TASK REQUIREMENTS: In the records below, find the line with "For each line" and the line with "our application directly". Print both exactly, along with every line between them, and no other line.

AVAILABLE DATA:
§ §

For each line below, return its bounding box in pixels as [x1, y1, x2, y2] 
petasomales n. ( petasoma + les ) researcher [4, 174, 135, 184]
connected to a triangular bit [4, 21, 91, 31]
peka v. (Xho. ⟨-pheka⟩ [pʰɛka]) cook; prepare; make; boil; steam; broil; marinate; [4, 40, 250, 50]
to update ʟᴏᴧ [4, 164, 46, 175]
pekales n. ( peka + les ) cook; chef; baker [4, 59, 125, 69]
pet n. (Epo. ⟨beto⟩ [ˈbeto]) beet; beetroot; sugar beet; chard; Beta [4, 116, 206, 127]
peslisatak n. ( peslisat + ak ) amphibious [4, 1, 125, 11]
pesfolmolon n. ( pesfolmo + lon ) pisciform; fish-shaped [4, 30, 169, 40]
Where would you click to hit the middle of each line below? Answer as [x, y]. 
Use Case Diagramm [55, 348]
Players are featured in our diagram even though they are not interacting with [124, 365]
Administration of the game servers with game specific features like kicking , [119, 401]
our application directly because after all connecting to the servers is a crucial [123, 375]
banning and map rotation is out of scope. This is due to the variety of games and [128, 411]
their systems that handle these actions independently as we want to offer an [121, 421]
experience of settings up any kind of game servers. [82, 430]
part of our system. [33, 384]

§ §

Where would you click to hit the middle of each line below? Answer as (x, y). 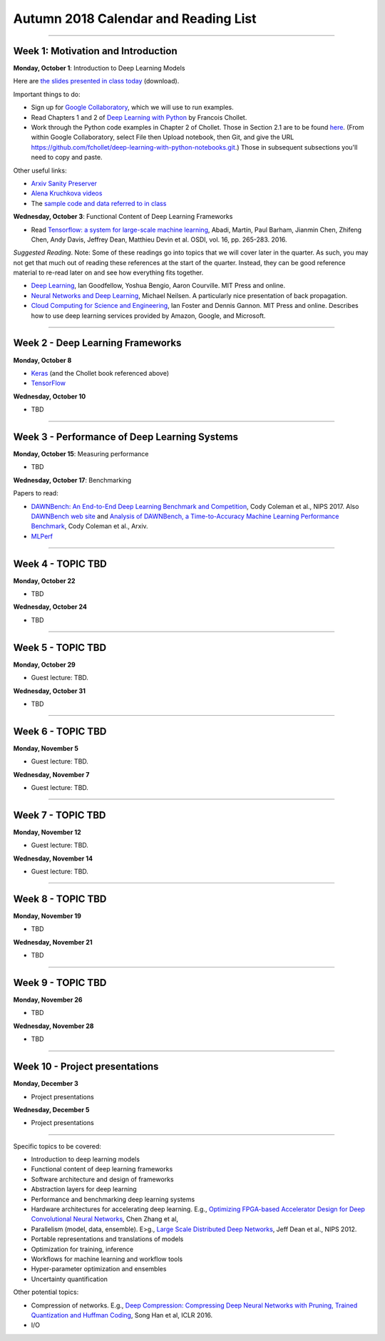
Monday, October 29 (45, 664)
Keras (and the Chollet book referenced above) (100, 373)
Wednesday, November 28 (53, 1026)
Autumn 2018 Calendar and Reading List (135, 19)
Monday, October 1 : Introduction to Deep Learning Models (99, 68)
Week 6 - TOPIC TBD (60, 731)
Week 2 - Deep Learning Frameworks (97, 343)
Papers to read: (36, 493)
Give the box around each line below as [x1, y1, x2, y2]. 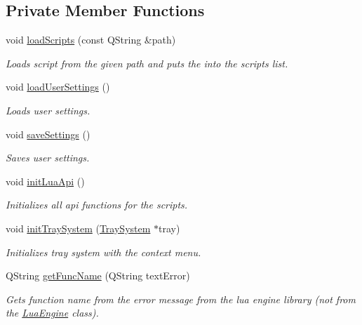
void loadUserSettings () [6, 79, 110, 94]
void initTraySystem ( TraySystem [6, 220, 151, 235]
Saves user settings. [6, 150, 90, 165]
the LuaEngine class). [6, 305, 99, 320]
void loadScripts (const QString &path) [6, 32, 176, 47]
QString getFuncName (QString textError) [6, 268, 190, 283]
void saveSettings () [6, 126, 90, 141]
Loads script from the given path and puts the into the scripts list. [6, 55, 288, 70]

§ §

SOLVED PROBLEM:
For each line below, return its bounding box in pixels as [x1, y1, x2, y2] 
petasomales n. ( petasoma + les ) researcher [4, 174, 135, 184]
connected to a triangular bit [4, 21, 91, 31]
peka v. (Xho. ⟨-pheka⟩ [pʰɛka]) cook; prepare; make; boil; steam; broil; marinate; [4, 40, 250, 50]
to update ʟᴏᴧ [4, 164, 46, 175]
pekales n. ( peka + les ) cook; chef; baker [4, 59, 125, 69]
pet n. (Epo. ⟨beto⟩ [ˈbeto]) beet; beetroot; sugar beet; chard; Beta [4, 116, 206, 127]
peslisatak n. ( peslisat + ak ) amphibious [4, 1, 125, 11]
pesfolmolon n. ( pesfolmo + lon ) pisciform; fish-shaped [4, 30, 169, 40]
Where would you click to hit the middle of each line below? Answer as [x, y]. 
Use Case Diagramm [55, 348]
Players are featured in our diagram even though they are not interacting with [124, 365]
Administration of the game servers with game specific features like kicking , [119, 401]
our application directly because after all connecting to the servers is a crucial [123, 375]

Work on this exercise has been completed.